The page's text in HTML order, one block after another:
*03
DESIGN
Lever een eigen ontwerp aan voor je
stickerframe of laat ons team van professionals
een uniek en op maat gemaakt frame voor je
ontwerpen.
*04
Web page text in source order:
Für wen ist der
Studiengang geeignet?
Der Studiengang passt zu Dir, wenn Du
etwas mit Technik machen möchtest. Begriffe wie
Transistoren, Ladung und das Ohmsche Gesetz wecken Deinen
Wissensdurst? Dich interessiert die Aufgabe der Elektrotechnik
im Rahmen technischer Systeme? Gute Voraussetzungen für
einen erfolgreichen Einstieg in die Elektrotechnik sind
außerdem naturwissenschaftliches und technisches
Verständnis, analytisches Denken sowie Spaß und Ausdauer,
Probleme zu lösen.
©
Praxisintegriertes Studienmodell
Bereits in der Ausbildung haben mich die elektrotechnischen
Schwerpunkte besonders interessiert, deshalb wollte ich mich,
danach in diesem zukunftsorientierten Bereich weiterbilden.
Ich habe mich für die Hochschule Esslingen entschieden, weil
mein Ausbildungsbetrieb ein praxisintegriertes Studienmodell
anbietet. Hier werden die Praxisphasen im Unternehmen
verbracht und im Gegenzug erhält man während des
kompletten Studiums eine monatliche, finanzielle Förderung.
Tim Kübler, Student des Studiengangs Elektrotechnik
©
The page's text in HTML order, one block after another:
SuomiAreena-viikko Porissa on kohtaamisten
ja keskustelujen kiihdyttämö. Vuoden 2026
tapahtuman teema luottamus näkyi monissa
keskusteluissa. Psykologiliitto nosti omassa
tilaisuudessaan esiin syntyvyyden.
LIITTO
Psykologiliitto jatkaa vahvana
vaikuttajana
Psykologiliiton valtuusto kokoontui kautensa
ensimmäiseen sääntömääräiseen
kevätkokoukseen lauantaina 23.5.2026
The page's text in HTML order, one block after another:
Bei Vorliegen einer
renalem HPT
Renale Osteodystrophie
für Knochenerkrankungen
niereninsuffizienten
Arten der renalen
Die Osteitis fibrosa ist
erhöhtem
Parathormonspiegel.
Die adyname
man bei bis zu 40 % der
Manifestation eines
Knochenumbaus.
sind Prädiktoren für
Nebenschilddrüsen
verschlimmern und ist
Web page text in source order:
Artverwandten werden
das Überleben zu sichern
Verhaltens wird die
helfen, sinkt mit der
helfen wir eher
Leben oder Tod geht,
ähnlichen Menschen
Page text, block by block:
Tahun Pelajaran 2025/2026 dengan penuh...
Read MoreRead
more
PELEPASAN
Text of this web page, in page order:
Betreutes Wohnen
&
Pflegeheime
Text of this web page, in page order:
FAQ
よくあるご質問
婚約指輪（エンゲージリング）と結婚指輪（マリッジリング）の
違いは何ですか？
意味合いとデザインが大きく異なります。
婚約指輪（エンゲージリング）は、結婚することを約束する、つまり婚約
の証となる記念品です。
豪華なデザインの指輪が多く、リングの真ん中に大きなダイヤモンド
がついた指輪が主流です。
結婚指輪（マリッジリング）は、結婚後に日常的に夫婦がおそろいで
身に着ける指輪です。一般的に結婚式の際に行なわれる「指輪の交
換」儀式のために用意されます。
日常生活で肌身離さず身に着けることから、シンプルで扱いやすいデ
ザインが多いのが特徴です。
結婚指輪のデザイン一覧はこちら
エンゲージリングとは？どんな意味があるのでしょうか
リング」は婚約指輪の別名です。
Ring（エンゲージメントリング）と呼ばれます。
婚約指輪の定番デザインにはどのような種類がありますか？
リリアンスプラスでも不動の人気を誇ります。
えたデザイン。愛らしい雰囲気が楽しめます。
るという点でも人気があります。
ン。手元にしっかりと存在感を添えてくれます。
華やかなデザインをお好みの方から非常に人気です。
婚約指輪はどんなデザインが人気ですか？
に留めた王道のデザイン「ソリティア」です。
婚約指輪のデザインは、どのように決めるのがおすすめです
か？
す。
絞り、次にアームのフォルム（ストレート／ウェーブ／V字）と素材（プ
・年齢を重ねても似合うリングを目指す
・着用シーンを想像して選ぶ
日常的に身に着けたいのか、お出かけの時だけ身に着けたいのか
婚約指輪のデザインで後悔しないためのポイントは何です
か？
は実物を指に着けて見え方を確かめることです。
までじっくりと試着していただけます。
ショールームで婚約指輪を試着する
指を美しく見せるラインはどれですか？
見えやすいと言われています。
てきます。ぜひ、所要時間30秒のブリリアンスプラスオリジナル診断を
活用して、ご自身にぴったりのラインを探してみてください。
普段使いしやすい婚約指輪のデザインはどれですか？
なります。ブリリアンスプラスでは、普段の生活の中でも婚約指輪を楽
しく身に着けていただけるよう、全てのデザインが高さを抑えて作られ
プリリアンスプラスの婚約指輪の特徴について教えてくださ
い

________________________________________

→ **Exercise directions**
Exactly the lines from the one containing "豪華なデザインの指輪が多く、リングの真ん中に大きなダイヤモンド" through the end of the listing above, inclusive, are to be written out, and no others.

→ **Exercise output**
豪華なデザインの指輪が多く、リングの真ん中に大きなダイヤモンド
がついた指輪が主流です。
結婚指輪（マリッジリング）は、結婚後に日常的に夫婦がおそろいで
身に着ける指輪です。一般的に結婚式の際に行なわれる「指輪の交
換」儀式のために用意されます。
日常生活で肌身離さず身に着けることから、シンプルで扱いやすいデ
ザインが多いのが特徴です。
結婚指輪のデザイン一覧はこちら
エンゲージリングとは？どんな意味があるのでしょうか
リング」は婚約指輪の別名です。
Ring（エンゲージメントリング）と呼ばれます。
婚約指輪の定番デザインにはどのような種類がありますか？
リリアンスプラスでも不動の人気を誇ります。
えたデザイン。愛らしい雰囲気が楽しめます。
るという点でも人気があります。
ン。手元にしっかりと存在感を添えてくれます。
華やかなデザインをお好みの方から非常に人気です。
婚約指輪はどんなデザインが人気ですか？
に留めた王道のデザイン「ソリティア」です。
婚約指輪のデザインは、どのように決めるのがおすすめです
か？
す。
絞り、次にアームのフォルム（ストレート／ウェーブ／V字）と素材（プ
・年齢を重ねても似合うリングを目指す
・着用シーンを想像して選ぶ
日常的に身に着けたいのか、お出かけの時だけ身に着けたいのか
婚約指輪のデザインで後悔しないためのポイントは何です
か？
は実物を指に着けて見え方を確かめることです。
までじっくりと試着していただけます。
ショールームで婚約指輪を試着する
指を美しく見せるラインはどれですか？
見えやすいと言われています。
てきます。ぜひ、所要時間30秒のブリリアンスプラスオリジナル診断を
活用して、ご自身にぴったりのラインを探してみてください。
普段使いしやすい婚約指輪のデザインはどれですか？
なります。ブリリアンスプラスでは、普段の生活の中でも婚約指輪を楽
しく身に着けていただけるよう、全てのデザインが高さを抑えて作られ
プリリアンスプラスの婚約指輪の特徴について教えてくださ
い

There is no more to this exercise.